IAM - Roles

When AWS service needs some permissions.

Also, a role does not have standard long-term credentials such as a password or access keys associated with it. Instead, when you assume a role, it provides you with temporary security credentials for your role session.

  • Some AWS service will need to perform actions on your behalf. To do so, we will assign permissions to AWS services with IAM Roles

  • Common roles you might require creating:

    • EC2 Instance Roles

    • Lambda Function Roles

    • Roles for CloudFormation

An IAM identity that you can create in your account that has specific permissions. An IAM role has some similarities to an IAM user. Roles and users are both AWS identities with permissions policies that determine what the identity can and cannot do in AWS. However, instead of being uniquely associated with one person, a role is intended to be assumable by anyone who needs it.

Role chaining

Role chaining is when you use a role to assume a second role through the AWS CLI or API. For example, RoleA has permission to assume RoleB. You can enable User1 to assume RoleA by using their long-term user credentials in the AssumeRole API operation. This returns RoleA short-term credentials. With role chaining, you can use RoleA's short-term credentials to enable User1 to assume RoleB

Role chaining limits your AWS CLI or AWS API role session to a maximum of one hour. When you use the AssumeRole API operation to assume a role, you can specify the duration of your role session with the DurationSeconds parameter. You can specify a parameter value of up to 43200 seconds (12 hours), depending on the maximum session duration setting for your role. However, if you assume a role using role chaining and provide a DurationSeconds parameter value greater than one hour, the operation fails.

Delegation

The granting of permissions to someone to allow access to resources that you control. Delegation involves setting up a trust between two accounts. The first is the account that owns the resource (the trusting account). The second is the account that contains the users that need to access the resource (the trusted account). The trusted and trusting accounts can be any of the following:

  • The same account.

  • Separate accounts that are both under your organization's control.

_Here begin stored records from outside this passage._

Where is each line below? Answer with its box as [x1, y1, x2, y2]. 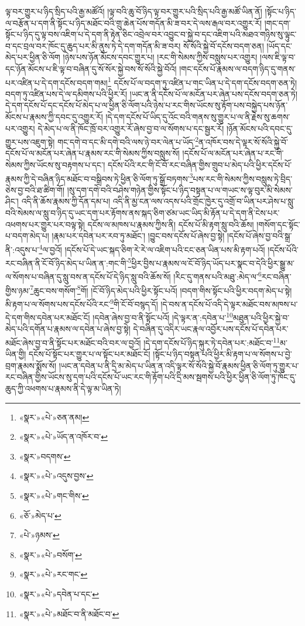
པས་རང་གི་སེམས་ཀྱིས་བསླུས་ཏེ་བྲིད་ [193, 172, 293, 184]
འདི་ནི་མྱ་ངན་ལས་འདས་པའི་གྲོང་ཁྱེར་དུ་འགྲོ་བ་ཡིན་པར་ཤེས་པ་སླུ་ [112, 195, 295, 207]
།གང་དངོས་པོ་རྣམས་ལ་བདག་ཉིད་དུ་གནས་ [179, 62, 296, 74]
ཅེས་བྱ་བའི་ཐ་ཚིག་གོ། [5, 183, 65, 196]
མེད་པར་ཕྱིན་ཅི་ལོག [5, 51, 60, 63]
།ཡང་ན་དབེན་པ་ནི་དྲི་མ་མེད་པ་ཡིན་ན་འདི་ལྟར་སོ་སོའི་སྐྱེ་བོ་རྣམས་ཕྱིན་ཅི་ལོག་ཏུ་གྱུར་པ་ [59, 359, 299, 371]
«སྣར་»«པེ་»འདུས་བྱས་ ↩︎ [19, 470, 94, 482]
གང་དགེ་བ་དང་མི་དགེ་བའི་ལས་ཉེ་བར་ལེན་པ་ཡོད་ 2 [57, 134, 198, 148]
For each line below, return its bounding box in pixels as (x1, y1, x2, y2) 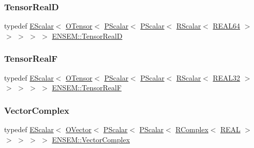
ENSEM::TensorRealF (52, 82, 122, 93)
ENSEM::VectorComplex (52, 134, 130, 144)
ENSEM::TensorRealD (52, 30, 123, 41)
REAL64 (212, 20, 240, 31)
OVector (66, 124, 92, 135)
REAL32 (212, 72, 240, 83)
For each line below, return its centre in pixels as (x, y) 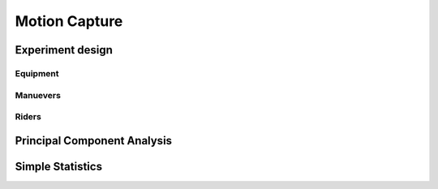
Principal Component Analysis (94, 141)
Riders (28, 117)
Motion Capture (69, 21)
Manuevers (38, 95)
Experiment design (64, 50)
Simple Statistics (59, 166)
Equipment (37, 73)
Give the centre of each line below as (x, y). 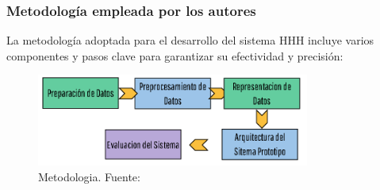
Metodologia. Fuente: (89, 176)
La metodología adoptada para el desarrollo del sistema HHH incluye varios (190, 40)
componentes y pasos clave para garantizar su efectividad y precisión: (175, 55)
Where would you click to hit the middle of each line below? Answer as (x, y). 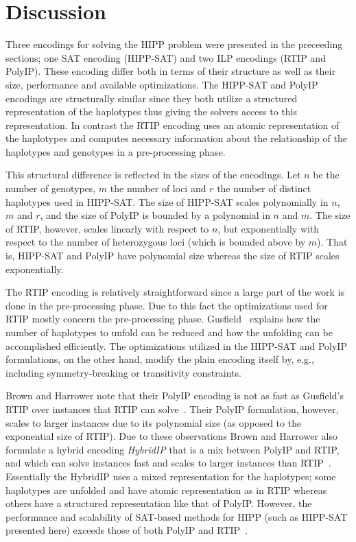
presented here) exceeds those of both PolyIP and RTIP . (127, 530)
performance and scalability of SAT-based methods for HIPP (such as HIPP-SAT (177, 516)
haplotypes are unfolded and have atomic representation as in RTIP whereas (166, 490)
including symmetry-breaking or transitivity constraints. (123, 372)
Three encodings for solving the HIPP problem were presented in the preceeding (174, 44)
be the (326, 175)
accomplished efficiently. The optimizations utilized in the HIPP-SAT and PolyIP (176, 345)
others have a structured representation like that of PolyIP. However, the (159, 503)
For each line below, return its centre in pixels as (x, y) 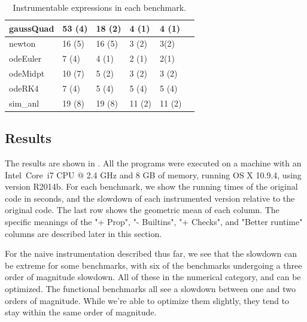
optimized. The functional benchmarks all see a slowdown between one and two (150, 289)
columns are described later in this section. (83, 233)
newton (22, 43)
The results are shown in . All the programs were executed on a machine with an (153, 163)
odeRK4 (24, 88)
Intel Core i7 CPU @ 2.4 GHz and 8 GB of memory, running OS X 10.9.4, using (153, 174)
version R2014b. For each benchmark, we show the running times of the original (151, 186)
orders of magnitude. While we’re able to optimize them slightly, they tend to (147, 300)
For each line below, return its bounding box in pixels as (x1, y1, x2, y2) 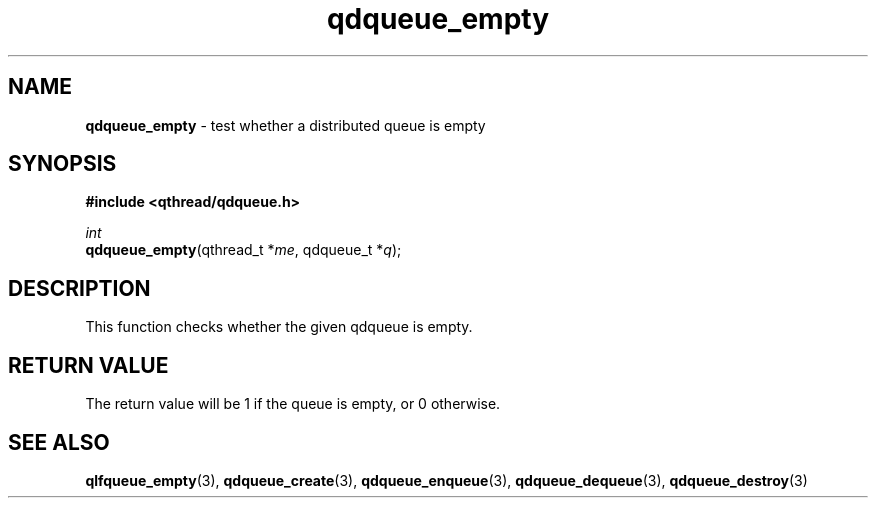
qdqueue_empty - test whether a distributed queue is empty (85, 116, 486, 134)
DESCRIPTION (8, 275, 151, 301)
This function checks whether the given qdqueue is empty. (85, 318, 473, 336)
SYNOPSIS (8, 151, 117, 177)
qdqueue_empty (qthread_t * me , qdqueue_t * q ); (85, 241, 402, 259)
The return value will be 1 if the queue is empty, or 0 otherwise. (85, 395, 501, 413)
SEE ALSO (8, 429, 110, 455)
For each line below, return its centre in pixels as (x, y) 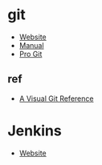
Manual (32, 45)
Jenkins (35, 131)
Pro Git (31, 54)
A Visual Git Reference (56, 99)
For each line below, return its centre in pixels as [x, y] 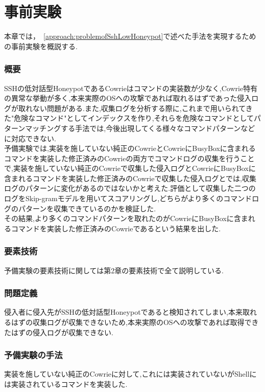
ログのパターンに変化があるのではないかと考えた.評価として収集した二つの [130, 188]
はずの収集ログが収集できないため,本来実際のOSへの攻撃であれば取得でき [135, 322]
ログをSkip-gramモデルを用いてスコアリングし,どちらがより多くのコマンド [128, 198]
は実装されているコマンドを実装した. [66, 384]
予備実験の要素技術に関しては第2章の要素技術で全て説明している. [114, 270]
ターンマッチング [33, 128]
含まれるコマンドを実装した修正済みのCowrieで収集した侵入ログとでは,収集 [130, 178]
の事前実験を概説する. [41, 46]
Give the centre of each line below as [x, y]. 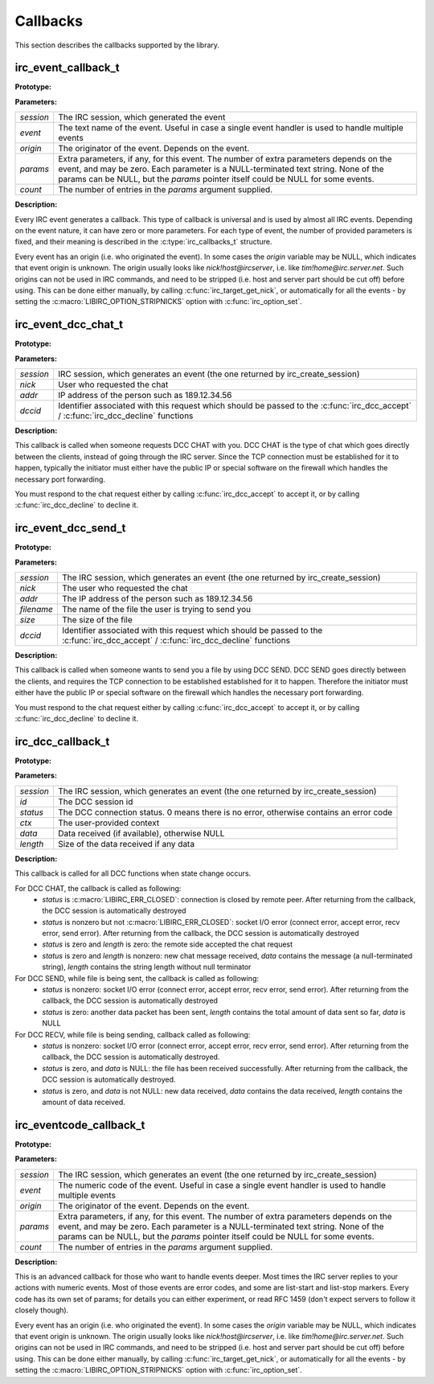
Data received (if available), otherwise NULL [141, 833]
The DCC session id [95, 802]
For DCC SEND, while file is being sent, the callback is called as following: [137, 978]
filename [37, 610]
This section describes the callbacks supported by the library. [117, 45]
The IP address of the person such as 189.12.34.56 [157, 599]
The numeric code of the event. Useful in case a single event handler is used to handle [221, 1185]
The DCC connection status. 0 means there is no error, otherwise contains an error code [225, 812]
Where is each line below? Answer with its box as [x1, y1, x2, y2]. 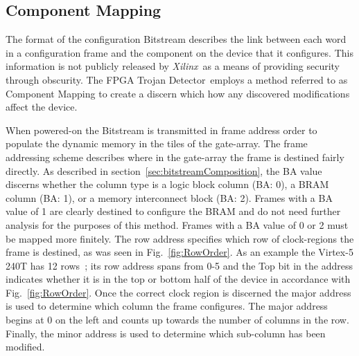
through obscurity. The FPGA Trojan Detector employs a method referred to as [6, 72, 348, 86]
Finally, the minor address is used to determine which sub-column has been [6, 326, 326, 340]
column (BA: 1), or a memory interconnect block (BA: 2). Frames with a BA [6, 190, 333, 205]
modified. [6, 339, 45, 354]
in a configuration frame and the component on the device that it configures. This [6, 45, 353, 59]
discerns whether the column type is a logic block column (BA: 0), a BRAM [6, 177, 329, 191]
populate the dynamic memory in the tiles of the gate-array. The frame [6, 136, 308, 151]
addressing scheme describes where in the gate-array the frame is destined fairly [6, 149, 344, 164]
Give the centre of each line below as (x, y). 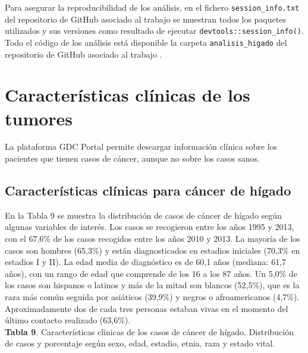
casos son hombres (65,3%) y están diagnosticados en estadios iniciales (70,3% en (153, 250)
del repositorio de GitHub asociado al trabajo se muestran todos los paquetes (145, 19)
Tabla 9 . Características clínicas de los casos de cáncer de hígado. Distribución (150, 331)
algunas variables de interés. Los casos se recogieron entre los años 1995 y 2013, (150, 227)
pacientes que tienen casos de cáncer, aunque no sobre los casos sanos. (132, 158)
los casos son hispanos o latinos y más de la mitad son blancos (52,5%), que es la (152, 285)
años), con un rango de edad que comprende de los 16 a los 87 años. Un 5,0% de (151, 273)
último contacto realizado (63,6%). (68, 320)
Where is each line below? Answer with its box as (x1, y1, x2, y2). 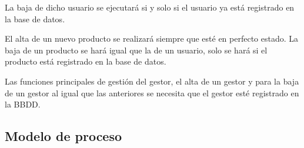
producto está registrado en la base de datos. (5, 55, 166, 68)
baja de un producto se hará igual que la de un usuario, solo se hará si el (5, 43, 268, 56)
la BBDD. (5, 98, 41, 110)
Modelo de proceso (5, 127, 122, 145)
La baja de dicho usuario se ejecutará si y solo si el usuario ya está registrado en (5, 1, 295, 13)
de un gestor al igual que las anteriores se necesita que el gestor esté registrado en (5, 86, 299, 99)
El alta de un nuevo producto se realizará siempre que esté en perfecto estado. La (5, 32, 299, 45)
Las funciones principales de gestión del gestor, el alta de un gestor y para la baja (5, 75, 299, 87)
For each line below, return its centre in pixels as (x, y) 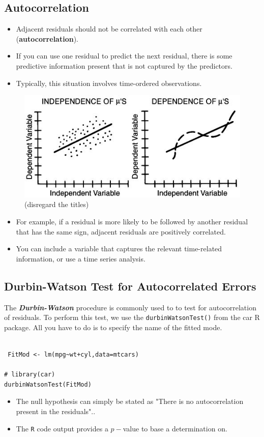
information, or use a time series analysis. (81, 258)
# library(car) (30, 375)
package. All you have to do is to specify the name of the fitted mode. (113, 327)
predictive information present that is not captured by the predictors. (124, 65)
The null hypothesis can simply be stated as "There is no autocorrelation (130, 401)
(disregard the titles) (57, 204)
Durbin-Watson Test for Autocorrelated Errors (130, 286)
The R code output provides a (62, 428)
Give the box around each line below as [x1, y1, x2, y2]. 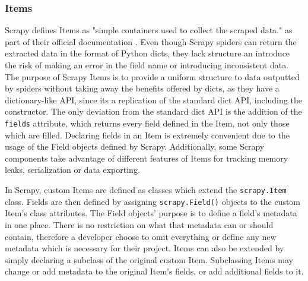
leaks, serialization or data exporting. [5, 163, 140, 176]
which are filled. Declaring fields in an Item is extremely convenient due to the [5, 128, 290, 141]
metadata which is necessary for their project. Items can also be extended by [5, 242, 284, 254]
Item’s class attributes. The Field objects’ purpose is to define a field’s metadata [5, 207, 297, 219]
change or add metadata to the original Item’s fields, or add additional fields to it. [5, 265, 304, 277]
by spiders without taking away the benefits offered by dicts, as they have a [5, 82, 280, 94]
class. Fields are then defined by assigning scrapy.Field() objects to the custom [5, 195, 301, 207]
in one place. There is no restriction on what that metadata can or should [5, 218, 274, 231]
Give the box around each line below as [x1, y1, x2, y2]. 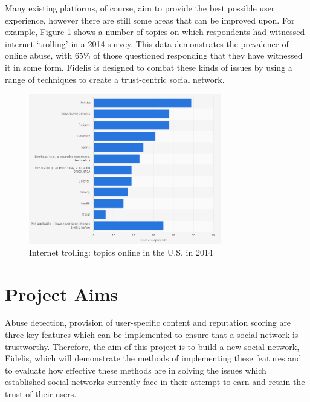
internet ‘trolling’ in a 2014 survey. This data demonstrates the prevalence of [5, 37, 289, 50]
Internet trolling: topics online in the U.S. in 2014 [29, 245, 213, 258]
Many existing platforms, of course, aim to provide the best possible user [5, 2, 275, 14]
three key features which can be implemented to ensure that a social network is [5, 328, 299, 341]
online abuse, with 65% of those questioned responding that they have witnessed [5, 49, 303, 62]
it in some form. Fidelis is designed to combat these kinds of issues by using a [5, 60, 292, 73]
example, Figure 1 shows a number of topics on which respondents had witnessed [5, 25, 305, 38]
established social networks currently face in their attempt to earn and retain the [5, 375, 305, 388]
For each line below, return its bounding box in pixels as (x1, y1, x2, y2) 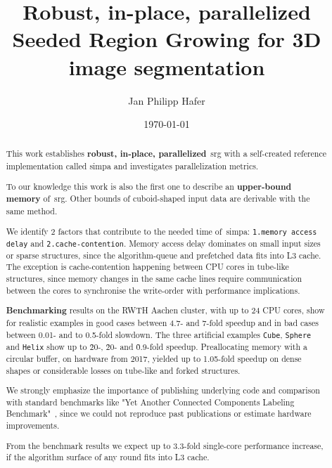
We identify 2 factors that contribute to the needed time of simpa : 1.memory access (6, 225, 317, 237)
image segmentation (68, 52, 265, 81)
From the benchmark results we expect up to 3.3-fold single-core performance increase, (6, 439, 324, 451)
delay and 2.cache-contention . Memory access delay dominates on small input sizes (6, 237, 321, 249)
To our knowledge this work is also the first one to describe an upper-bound (6, 180, 292, 193)
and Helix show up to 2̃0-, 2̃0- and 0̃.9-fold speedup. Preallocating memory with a (6, 340, 307, 352)
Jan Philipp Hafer (128, 93, 205, 108)
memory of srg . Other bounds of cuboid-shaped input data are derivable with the (6, 193, 310, 205)
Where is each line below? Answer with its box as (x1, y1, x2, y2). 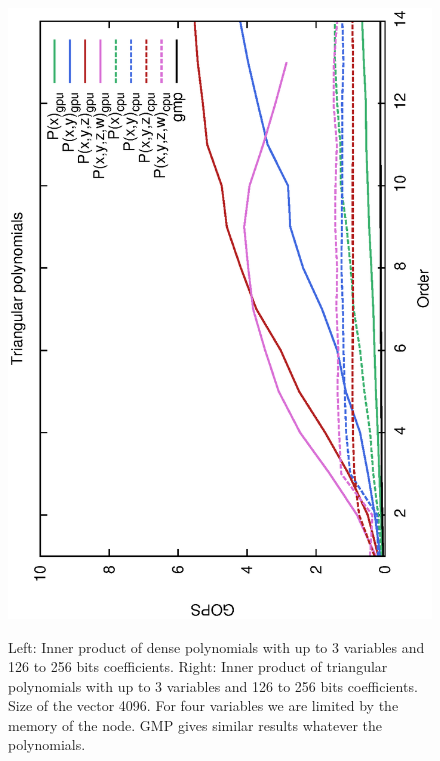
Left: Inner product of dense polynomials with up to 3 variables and (8, 636, 425, 657)
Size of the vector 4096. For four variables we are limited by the (8, 695, 399, 716)
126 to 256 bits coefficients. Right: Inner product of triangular (8, 656, 388, 677)
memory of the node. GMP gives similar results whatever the (8, 714, 383, 735)
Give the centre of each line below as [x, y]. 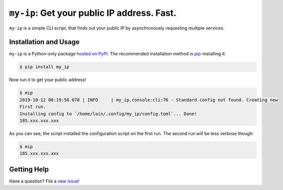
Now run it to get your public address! [48, 80]
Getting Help [29, 169]
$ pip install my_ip [44, 67]
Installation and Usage [45, 42]
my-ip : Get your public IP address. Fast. [93, 13]
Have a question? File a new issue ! [44, 181]
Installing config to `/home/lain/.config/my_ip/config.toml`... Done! [108, 114]
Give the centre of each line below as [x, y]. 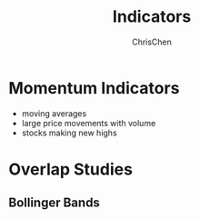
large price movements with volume [89, 123]
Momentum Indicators [94, 88]
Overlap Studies [71, 169]
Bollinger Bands [55, 203]
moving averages [54, 113]
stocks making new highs [69, 133]
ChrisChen [152, 42]
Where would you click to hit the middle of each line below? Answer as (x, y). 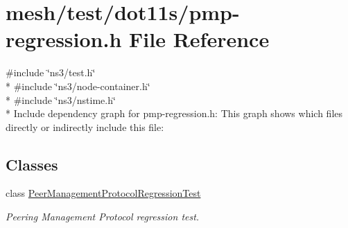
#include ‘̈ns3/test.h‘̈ (51, 72)
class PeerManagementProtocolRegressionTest (103, 193)
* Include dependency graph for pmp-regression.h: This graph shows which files (174, 113)
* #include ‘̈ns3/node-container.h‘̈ (78, 86)
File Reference (199, 39)
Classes (32, 164)
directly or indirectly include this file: (85, 126)
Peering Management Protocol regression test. (103, 217)
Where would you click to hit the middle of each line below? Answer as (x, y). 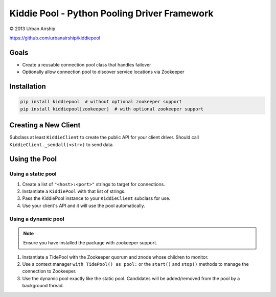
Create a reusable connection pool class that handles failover (87, 64)
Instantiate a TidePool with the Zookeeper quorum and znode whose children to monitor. (116, 257)
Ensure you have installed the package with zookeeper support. (90, 243)
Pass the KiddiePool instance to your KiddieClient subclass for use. (96, 198)
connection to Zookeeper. (49, 271)
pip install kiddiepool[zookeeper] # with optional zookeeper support (112, 109)
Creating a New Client (45, 125)
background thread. (43, 286)
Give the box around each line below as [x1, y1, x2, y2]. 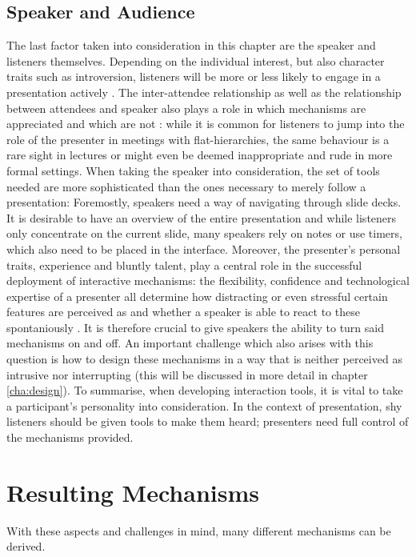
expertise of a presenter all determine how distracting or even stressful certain [6, 287, 388, 304]
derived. [6, 538, 46, 555]
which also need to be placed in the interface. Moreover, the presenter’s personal [6, 240, 401, 257]
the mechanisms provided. [6, 429, 134, 446]
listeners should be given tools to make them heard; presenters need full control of [6, 413, 409, 430]
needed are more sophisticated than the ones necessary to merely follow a [6, 178, 366, 194]
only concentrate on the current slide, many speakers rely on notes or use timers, [6, 225, 402, 242]
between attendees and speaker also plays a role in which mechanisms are [6, 99, 366, 116]
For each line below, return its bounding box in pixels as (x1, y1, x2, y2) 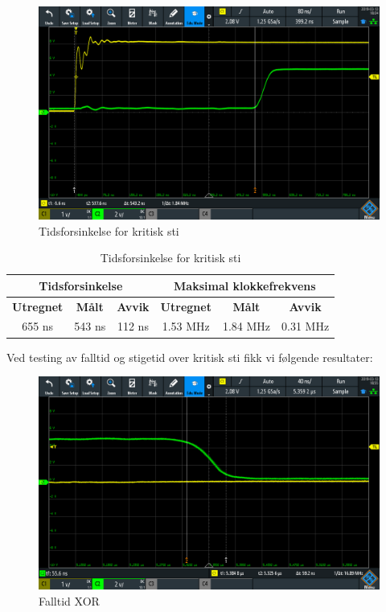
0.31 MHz (281, 318, 330, 335)
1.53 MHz (162, 318, 210, 335)
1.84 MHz (222, 318, 271, 335)
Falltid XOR (39, 592, 100, 609)
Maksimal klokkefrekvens (174, 277, 316, 294)
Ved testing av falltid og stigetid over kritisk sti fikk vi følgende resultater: (6, 348, 373, 365)

  • Two accounts owned by different organizations.

To delegate permission to access a resource, you create an IAM role in the trusting account that has two policies attached. The permissions policy grants the user of the role the needed permissions to carry out the intended tasks on the resource. The trust policy specifies which trusted account members are allowed to assume the role.

When you create a trust policy, you cannot specify a wildcard (*) as a principal. The trust policy is attached to the role in the trusting account, and is one-half of the permissions. The other half is a permissions policy attached to the user in the trusted account that allows that user to switch to, or assume the role. A user who assumes a role temporarily gives up his or her own permissions and instead takes on the permissions of the role. When the user exits, or stops using the role, the original user permissions are restored. An additional parameter called external ID helps ensure secure use of roles between accounts that are not controlled by the same organization.